Refer to the MSC Configuration Documentation for complete documentation on MSC configuration options, including detailed information about supported storage providers, credentials management, and advanced caching strategies.

MSC supports collecting observability metrics and traces to help monitor and debug data access patterns during training. These metrics can help you identify bottlenecks in your data loading pipeline, optimize caching strategies, and monitor resource utilization when training with large datasets in object storage. For more information about MSC’s observability features, see the MSC Observability Documentation.
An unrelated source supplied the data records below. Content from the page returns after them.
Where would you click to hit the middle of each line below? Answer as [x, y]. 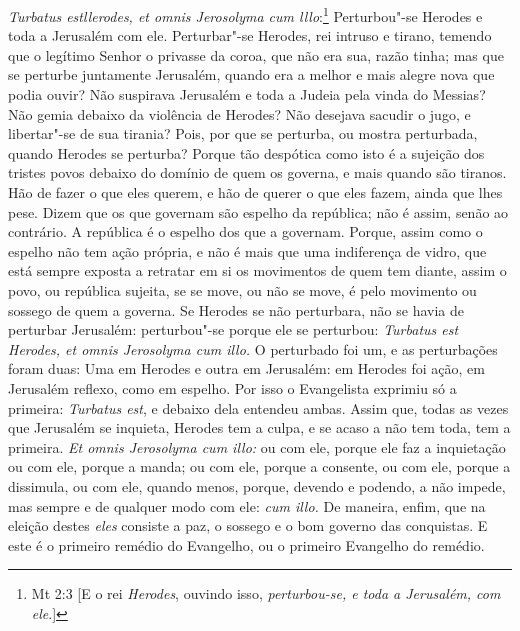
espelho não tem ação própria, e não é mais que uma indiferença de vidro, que [247, 250]
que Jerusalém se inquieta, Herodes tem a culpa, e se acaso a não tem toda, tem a [259, 427]
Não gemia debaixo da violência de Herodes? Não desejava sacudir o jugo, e [239, 113]
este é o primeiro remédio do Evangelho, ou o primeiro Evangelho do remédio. [246, 544]
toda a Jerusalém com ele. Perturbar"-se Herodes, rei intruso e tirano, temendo [250, 35]
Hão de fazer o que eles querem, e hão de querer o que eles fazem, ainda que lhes [255, 192]
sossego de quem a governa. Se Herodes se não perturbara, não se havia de [236, 309]
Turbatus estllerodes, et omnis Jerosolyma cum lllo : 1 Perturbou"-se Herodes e [245, 14]
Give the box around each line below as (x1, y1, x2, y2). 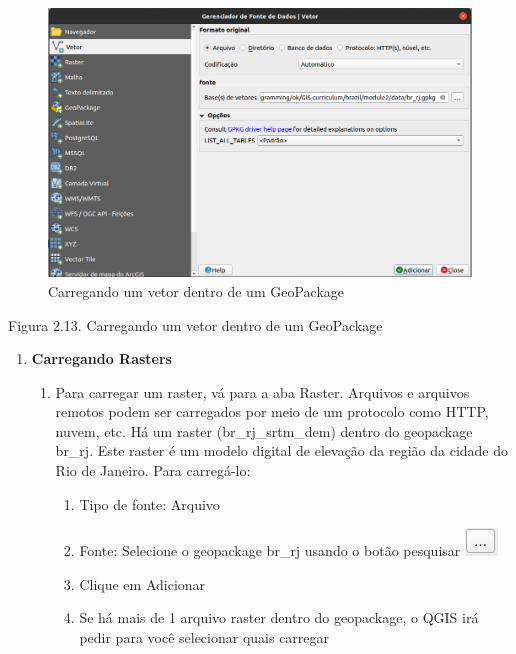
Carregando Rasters (31, 348, 172, 369)
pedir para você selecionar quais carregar (79, 627, 330, 648)
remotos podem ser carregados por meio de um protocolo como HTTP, (55, 401, 489, 422)
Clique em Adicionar (79, 573, 206, 594)
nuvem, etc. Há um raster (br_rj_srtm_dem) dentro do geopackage (55, 420, 473, 441)
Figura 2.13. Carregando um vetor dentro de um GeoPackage (8, 314, 383, 335)
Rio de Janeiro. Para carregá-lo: (55, 460, 251, 481)
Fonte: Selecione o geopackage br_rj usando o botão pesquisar (79, 540, 461, 561)
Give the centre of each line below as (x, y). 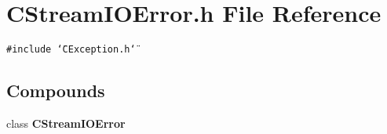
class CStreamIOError (66, 123)
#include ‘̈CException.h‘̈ (71, 50)
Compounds (56, 91)
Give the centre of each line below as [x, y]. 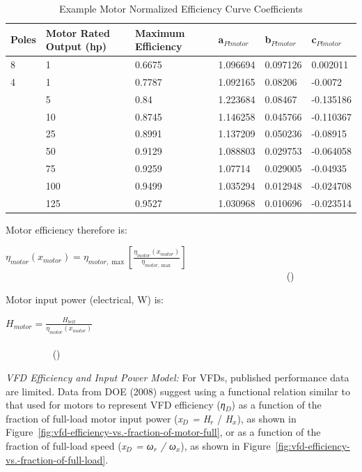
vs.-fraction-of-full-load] [56, 459]
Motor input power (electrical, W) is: [85, 299]
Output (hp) [76, 46]
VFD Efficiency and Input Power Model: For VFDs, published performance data [178, 378]
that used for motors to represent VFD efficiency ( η [116, 405]
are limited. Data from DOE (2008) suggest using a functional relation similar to [178, 391]
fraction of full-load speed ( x [66, 446]
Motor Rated [78, 32]
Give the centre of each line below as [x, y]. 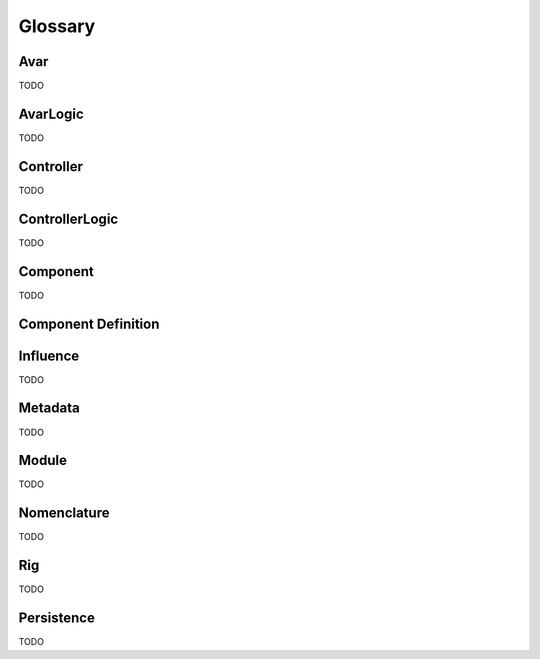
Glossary [57, 26]
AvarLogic [51, 113]
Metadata [49, 408]
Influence [49, 355]
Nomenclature [64, 513]
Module [42, 460]
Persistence [56, 618]
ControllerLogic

MSC offers an experimental Rust client that bypasses Python’s Global Interpreter Lock (GIL) to significantly improve performance for multi-threaded I/O operations. The Rust client supports AWS S3, SwiftStack, and Google Cloud Storage, enabling true concurrent execution for much better performance compared to the Python implementation. To enable it, add rust_client: {} to your storage provider configuration. For more details, see the MSC Rust Client Documentation.